Mary Nolan was my opposing counsel, my client’s wife’s attorney, in my first divorce litigation. At the time I had no idea about her ethical challenges but I did know that she was not very nice. (That is very polite understatement.) So not surprisingly, given her apparent challenges with ethical behavior, the matter was a nightmare for my client and me. Rather than trying to help the clients work out reasonable solutions for a negotiated settlement, she engaged in abusive discovery and trumped up domestic violence allegations in order to reduce my client’s time with his children and more child support for her client. Essentially, she did everything she could to destroy, rather than helping to restructure the family. After several months of this nightmare I told my client that if he was going to survive with this ogre on the other side he needed to fire me and retain a seasoned and aggressive litigator. And I told myself that if I was going to survive in this business that I needed to find another way to practice law.

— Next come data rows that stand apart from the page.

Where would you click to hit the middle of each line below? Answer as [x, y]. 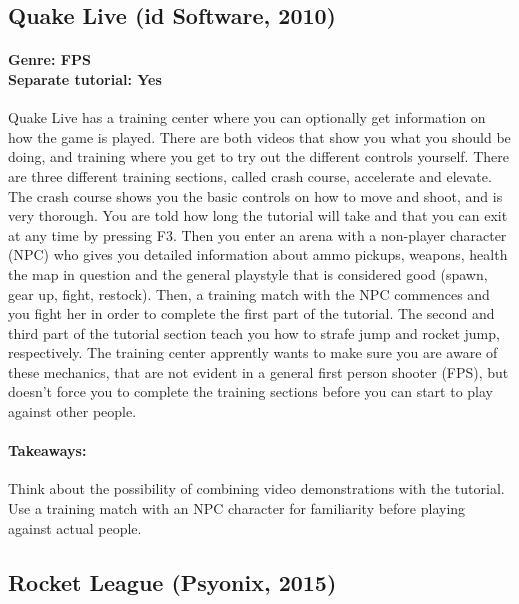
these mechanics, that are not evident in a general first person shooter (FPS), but [258, 371]
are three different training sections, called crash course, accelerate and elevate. [250, 175]
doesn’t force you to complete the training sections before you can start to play [251, 391]
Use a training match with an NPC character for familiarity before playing [237, 508]
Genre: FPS [49, 59]
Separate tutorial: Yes [85, 78]
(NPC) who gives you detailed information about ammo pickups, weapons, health [258, 254]
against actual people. [75, 527]
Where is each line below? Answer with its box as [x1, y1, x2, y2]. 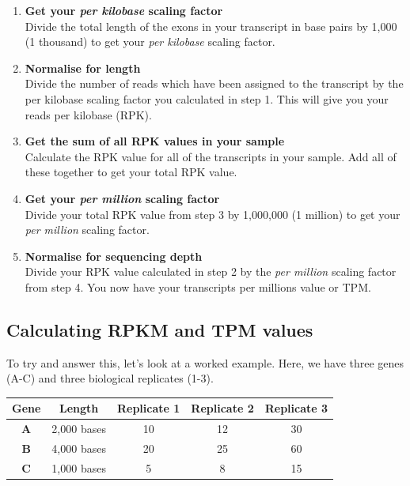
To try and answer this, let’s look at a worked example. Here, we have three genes [6, 354, 404, 371]
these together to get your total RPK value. [25, 164, 237, 180]
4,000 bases [51, 440, 106, 457]
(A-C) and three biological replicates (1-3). [6, 370, 214, 386]
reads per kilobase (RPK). [25, 106, 152, 122]
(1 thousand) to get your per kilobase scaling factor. [25, 33, 275, 50]
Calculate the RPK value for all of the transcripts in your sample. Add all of [25, 148, 397, 164]
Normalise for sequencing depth [25, 247, 203, 264]
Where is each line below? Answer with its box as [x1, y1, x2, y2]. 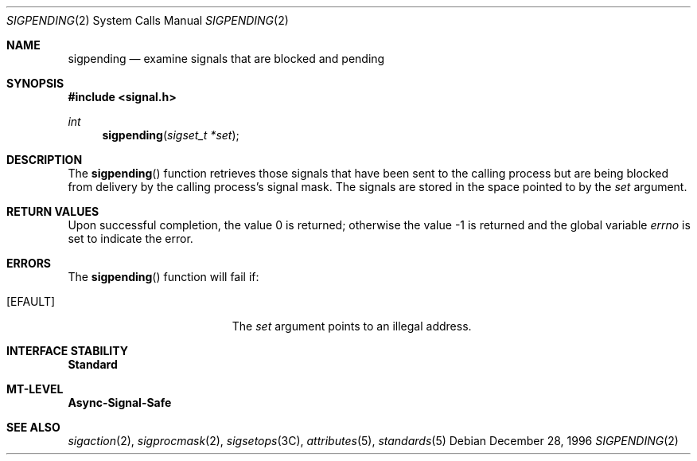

And that is exactly what I did. I found Collaborative law and mediation and learned that there is another way, a far superior way, and never looked back. Now I offer divorcing couples alternatives to the court system, Collaborative Law and Mediation, to help them create positive, mutual agreements and divorce without the emotional and financial costs of litigation.

It is nowhere near as lucrative as Ms. Nolan’s nefarious law practice, but it feels good to help people solve their problems, rather than helping to destroy their families.